Ancient Rome: What You Should See

Archaeology buffs are spoiled for choice when it comes to exploring ancient ruins in Rome and below is some information about two of Rome’s most famous highlights that are not to be missed on a visit to the Eternal City.

Great Colosseum, Rome, Italy

The Colosseum

Much of the success of the ancient Romans was due to their ingenious architecture. The Romans were the first to utilise construction as a method of managing infrastructure, urban administration and communication, and they did so by developing materials and techniques that meant they could create solid structures on a massive scale. These structures have gone on to stand the test of time and today, thousands of years after they were first erected, enormous ruins dominate the centre of modern Rome.

Surely the most thrilling of these ruins is the Colosseum, the magnificent gladiatorial arena with a brutal history, that was first inaugurated in 80 AD. The 50,000-seat amphitheatre was built above an underground complex where gladiators and wild animals were caged before being publicly pitted against each other to entertain bloodthirsty spectators.

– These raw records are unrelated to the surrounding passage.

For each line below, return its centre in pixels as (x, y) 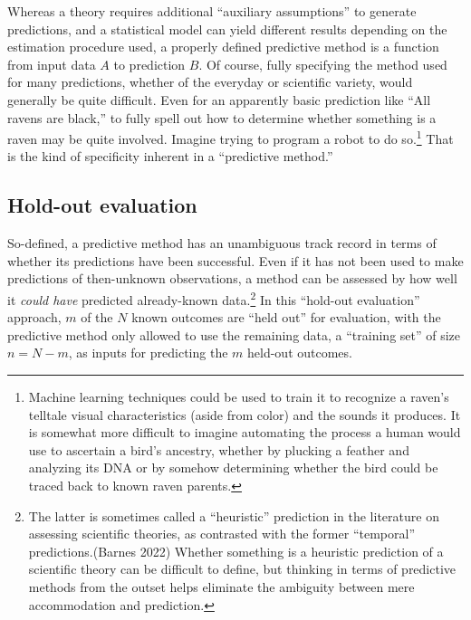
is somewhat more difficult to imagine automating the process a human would (245, 432)
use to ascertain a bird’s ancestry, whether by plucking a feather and (219, 449)
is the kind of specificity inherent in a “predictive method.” (170, 156)
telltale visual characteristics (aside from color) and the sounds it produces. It (245, 414)
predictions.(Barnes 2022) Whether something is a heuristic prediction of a (236, 551)
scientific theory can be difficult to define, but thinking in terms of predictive (242, 569)
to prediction (149, 64)
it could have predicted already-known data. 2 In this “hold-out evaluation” (214, 298)
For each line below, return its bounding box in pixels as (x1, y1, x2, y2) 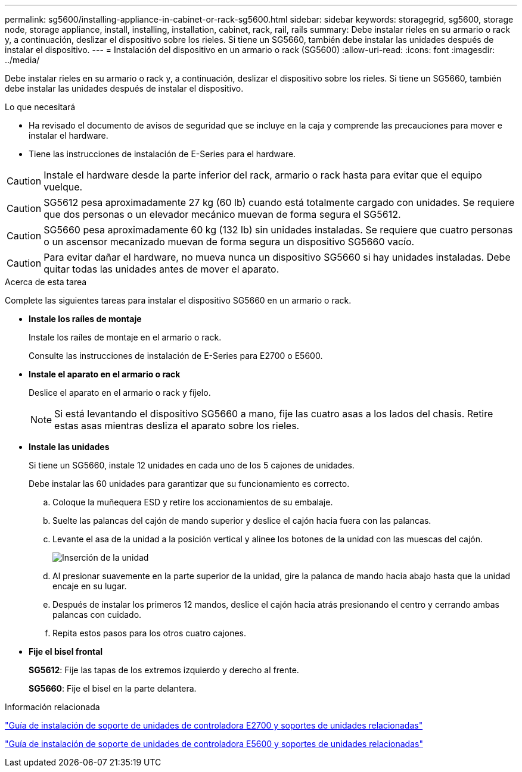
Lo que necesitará (5, 102, 76, 112)
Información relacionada (5, 702, 100, 712)
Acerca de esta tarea (5, 277, 87, 287)
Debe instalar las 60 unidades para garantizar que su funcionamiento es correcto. (29, 479, 350, 489)
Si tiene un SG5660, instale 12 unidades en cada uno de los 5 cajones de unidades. (29, 460, 355, 470)
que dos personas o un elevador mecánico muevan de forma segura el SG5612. (44, 208, 401, 220)
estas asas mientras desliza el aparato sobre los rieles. (54, 420, 300, 432)
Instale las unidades (29, 442, 110, 452)
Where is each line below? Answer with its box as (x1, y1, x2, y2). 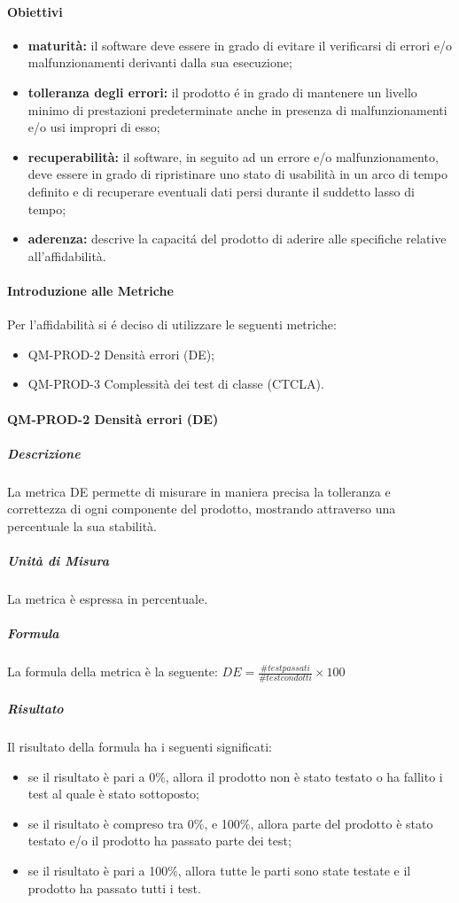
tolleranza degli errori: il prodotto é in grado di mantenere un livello (27, 82, 417, 101)
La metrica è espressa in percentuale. (7, 590, 208, 607)
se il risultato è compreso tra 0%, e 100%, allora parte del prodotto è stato (27, 814, 433, 832)
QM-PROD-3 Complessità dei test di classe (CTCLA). (27, 374, 324, 393)
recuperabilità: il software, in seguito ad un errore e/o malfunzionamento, (27, 147, 439, 166)
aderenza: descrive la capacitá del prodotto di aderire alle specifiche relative (27, 229, 447, 248)
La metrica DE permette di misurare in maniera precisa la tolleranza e (7, 482, 391, 500)
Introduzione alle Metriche (7, 281, 174, 299)

When the Roman Empire fell in the 5thcentury, the Colosseum was abandoned but it has evolved over time into becoming known as the world’s most famous sport arena and Rome’s top tourist attraction. A section of the seats and floor has been recreated to give a sense of how it appeared to those fierce spectator’s centuries ago, and visitors now have access to the gladiatorial warren to see where the unfortunate souls were held before being thrust into the arena to fight for their lives.

The Forum

The impressive sprawling ruins of the Roman Forum give a remarkable insight into the evolution of the Roman Empire. Originally an Etruscan burial ground in 7thcentury BC, the site progressed and became the social, commercial and political hub of the Empire, resplendent with basilicas, temples and vibrant public spaces.

Like the Colosseum, the Forum fell into disrepair after the fall of the Empire but excavations began in the 18thand 19thcenturies and are still being carried out today. Recently a light show was launched that allows visitors to go into restricted areas to witness the ruins being spectacularly illuminated and even projecting images of what the Forum looked like in its glorious bustling heyday.

The Roman Empire held court for over a thousand years and at its peak it ruled from the deserts of Egypt to the borders of Scotland. The remains of that empire can be found all over the world but undeniably the most important reminders are located where it all began. So, while in Rome, head to the ruins and stand right at the epicentre of the one-mighty Roman Empire.